Your reply should be only the number of lines in the records that contain the word "называется".

** Information shown **
%%
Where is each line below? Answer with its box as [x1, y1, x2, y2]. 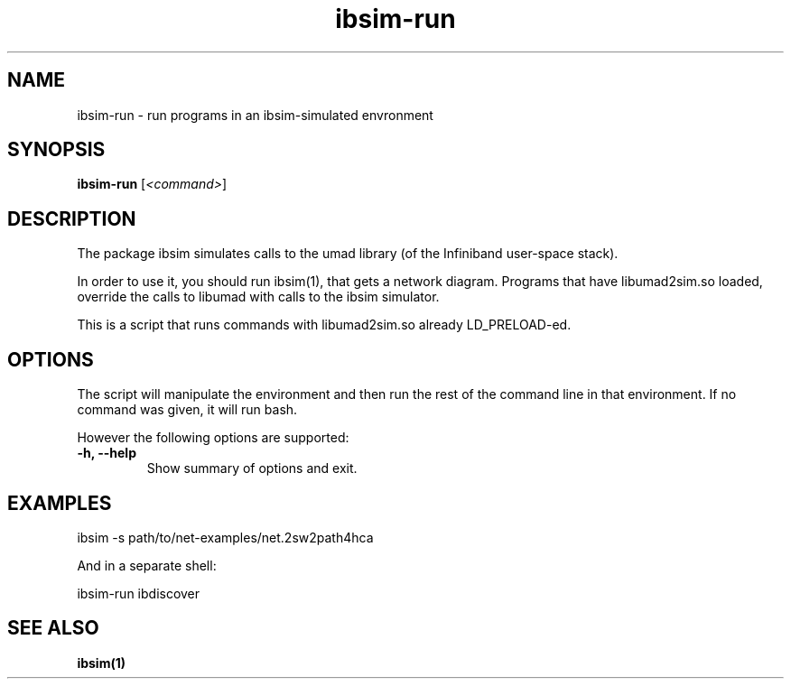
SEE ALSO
%%
%%
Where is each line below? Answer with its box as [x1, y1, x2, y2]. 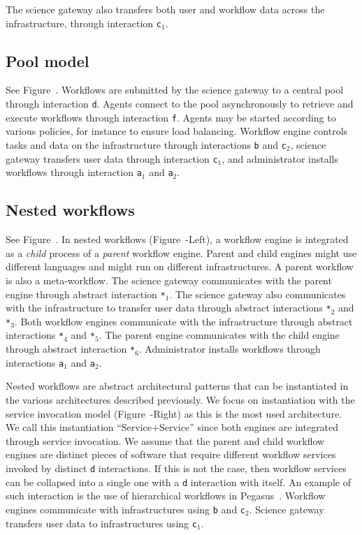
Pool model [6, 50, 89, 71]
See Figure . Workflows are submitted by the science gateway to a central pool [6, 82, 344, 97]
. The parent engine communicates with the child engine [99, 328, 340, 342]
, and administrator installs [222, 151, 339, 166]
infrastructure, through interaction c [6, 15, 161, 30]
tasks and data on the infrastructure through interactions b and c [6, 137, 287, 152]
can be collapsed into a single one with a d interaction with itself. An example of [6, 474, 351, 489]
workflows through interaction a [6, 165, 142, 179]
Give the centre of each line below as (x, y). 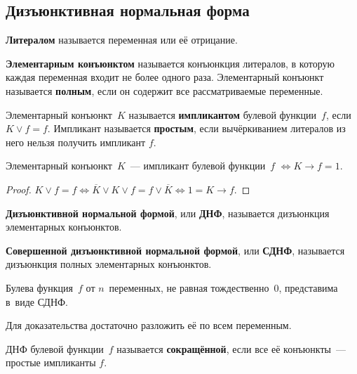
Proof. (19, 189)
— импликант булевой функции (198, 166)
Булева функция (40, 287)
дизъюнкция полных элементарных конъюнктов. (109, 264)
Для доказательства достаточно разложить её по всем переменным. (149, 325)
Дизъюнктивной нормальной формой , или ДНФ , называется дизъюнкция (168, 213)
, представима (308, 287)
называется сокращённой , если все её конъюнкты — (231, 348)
%%
%%
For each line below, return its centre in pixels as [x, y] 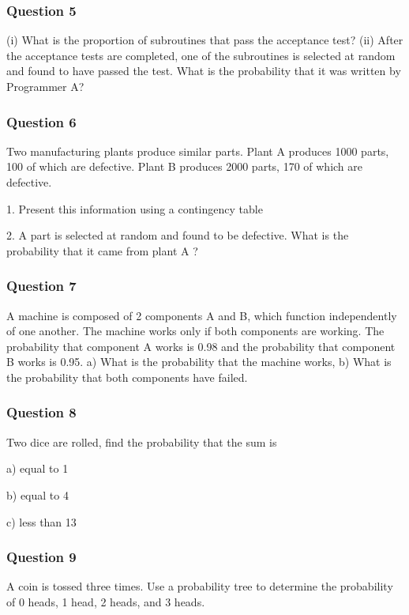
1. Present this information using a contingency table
%%
** Result **
2